New threats are likely to emerge; late on Tuesday, The New York Times published information from a confidential report it obtained, prepared by American scientists sent to Japan to help with the crisis. The engineers offered a dark assessment of the situation, cautioning that flooding the reactors to cool them may have made them more vulnerable to aftershocks of the level 9 earthquake that initially caused the crisis. They warned also of the possibility of hydrogen buildup as a result of the sea water injection, as well as of other dangers. 
The report also validates concerns that I covered three weeks ago in my article Japan catastrophe sends shock waves Asia Times Online, March 17, 2011) - over the status of spent fuel at the plant, and specifically over the integrity of spent fuel tanks located on top of the reactor buildings that exploded early in the crisis. In the words of The New York Times:
The document also suggests that fragments or particles of nuclear fuel from spent fuel pools above the reactors were blown "up to one mile from the units," and that pieces of highly radioactive material fell between two units and had to be "bulldozed over," presumably to protect workers at the site. The ejection of nuclear material, which may have occurred during one of the earlier hydrogen explosions, may indicate more extensive damage to the extremely radioactive pools than previously disclosed.
As a whole, the situation remains extremely volatile, and according to some reports, Japan is even considering wrapping the reactors in "giant sheets'.'  Most observers (including the ISIS and Dr Kaku) have raised their assessment of the severity of the accident to level six "serious accident" on the INES scale (where level seven, "major accident',' assigned so far only to Chernobyl, is the highest possible). Some have even speculated that another upward revision may ensue.

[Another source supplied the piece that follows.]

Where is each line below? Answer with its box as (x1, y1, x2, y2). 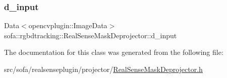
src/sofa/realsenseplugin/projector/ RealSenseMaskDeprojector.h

Meanwhile, few doubt that Japan will ultimately recover from the disaster, but for now its prospects look bleak. Aside from the public health consequences of the ongoing nuclear crisis, economic challenges are mounting. Estimates of the total price of the crisis currently top US$300 billion, and will likely rise.
According to a Reuters report, "Analysts suggest power blackouts will ultimately cause the biggest economic damage to Japan." Reuters points out that "power demand tends to peak" in the summer, and that "the power crunch could get worse" then. This comes on top of worries over the loss of food export revenues - specifically from the fishing industry. In 2009, the Wall Street Journal reported, that industry alone produced close to $17.5 billion.
In short, while the worst-case scenarios have been averted to date, it is much too early to breathe a sigh of relief. The crisis is here to stay, and its full consequences are still to be felt.